5. ELT programs benefit from teachers who are current with the field. Program directors need to guide teachers in setting goals for professional improvement and support the teachers in meeting those goals. Teachers should be provided time for inservice meetings to address their needs beyond the administrative lectures and data-reporting sessions. In such meetings teachers might present ideas on a new technique or a summary of an article on a topic of interest and relevance to the group. In addition, teachers should be encouraged to participate in one or more of the many projects that teacher educators use: journals, peer observation and analysis of classes, paired research activities, and self-study. Teachers should also be encouraged to present at local, regional, and international meetings and conferences. Such encouragement could take the form of rewards such as promotion and support for travel to conferences, as well as symbolic rewards at staff meetings and dinners.


By learning and changing, administrators and teachers are investing in their programs and the benefits are significant. The long- and short-term benefits of carefully designed professional inservice training are at the core of a quality ELT program (Christison and Stoller 1997). For teachers, these include increased instructional effectiveness, high morale, and job satisfaction. For students, the benefits include student satisfaction and effective, enjoyable learning. For program managers, the benefits include teacher and student retention.


It is no secret that English language teaching is a profession that has moved in new directions over the past 30 years. This has meant heavier pressure and more interesting work for teachers and students. As the profession has evolved, our focus has broadened. An emphasis on a more analytical approach to learners' communication needs (long- and short-term) and preferred learning styles translates into more interactive and dynamic classroom experiences. Roles of teachers and students alike have evolved into partnerships in the learning process. Changing roles means that teachers need more opportunities for continuing their education on the job. Meeting learner needs in the classroom means meeting teacher needs to be prepared for the classroom.




The employment problem


Even with a broadened definition of what ELT professionals do, the ELT profession continues to suffer from "an image problem." In many parts of the world, we are still not taken seriously. Too many employers still believe that if someone speaks English without a strong accent, that person can teach it. In many cases, in the United States and elsewhere, there is no way to prevent an employer from hiring someone for an ELT position who does not have the education or training "equivalent to" the certificate or master's degree in TESL/TEFL. This reality of our profession creates significant problems, both professional and managerial. Would you go to a cardiologist with "equivalent" training?

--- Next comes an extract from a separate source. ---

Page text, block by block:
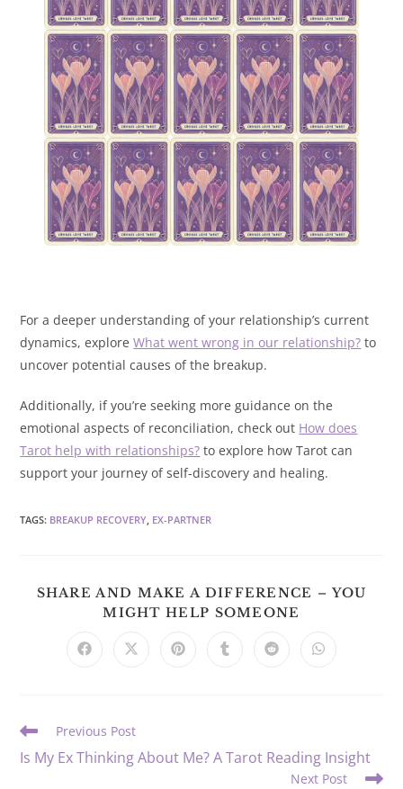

As a result of these hiring practices, trained ELT professionals have not always been successful in finding and keeping good jobs. It is unfortunate that there are positions appropriate for ELT professionals that go to those without ELT training. Examples of this practice are found less in recent years in U.S. primary and secondary schools (K-12) where local, state, and national accreditation standards have been put into place. These standards require teachers to have discipline-specific ELT preparation. However, other jobs continue to be filled by underprepared, or in some cases unprepared teachers. These are often positions in ESP (English for specific purposes), program administration, and high-level management.

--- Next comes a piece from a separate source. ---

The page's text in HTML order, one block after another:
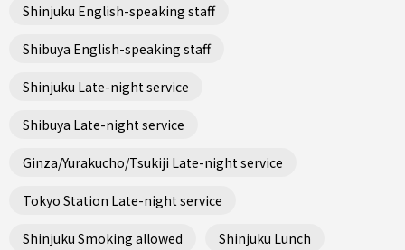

Because effective learning will occur best in classrooms and programs where instruction is of high quality, professional preparation in ELT is of critical and timely concern to teachers and to management in the academic, public and private sectors.




ELT professional development for the twenty-first century


In order for ELT professionals to be effective on the job and obtain full-time employment, there is a need for coordinated and structured teacher preparation. Academic staff in preservice preparation programs around the world need to join hands with their colleagues who are managing ELT programs to create a coordinated effort for preservice and inservice professional development. Employers must be required to hire qualified professionals and show evidence of efforts to maintain teaching standards.


Academic programs, mostly MA TESOL and certificate programs, do a good job of developing knowledge, skills, and habits in teachers (Freeman 1982). These almost always include the use of self-assessment, peer learning, and positive attitudes toward professional growth and change. When an English language program director hires a new teacher, whether newly graduated or experienced, the manager should not feel comfortable simply handing the teacher the employee handbook, the personnel forms, an orientation to the program and staff, and introduction to the curriculum, textbooks, and equipment. We are overdue in providing teachers what they need most as they take jobs that require more efficient use of linguistic knowledge and more flexibility, and in which the stakes are higher. Teachers need and deserve carefully designed inservice training programs. These programs should be designed to support teachers' efforts to provide effective instruction to meet increasingly demanding and complex learner needs.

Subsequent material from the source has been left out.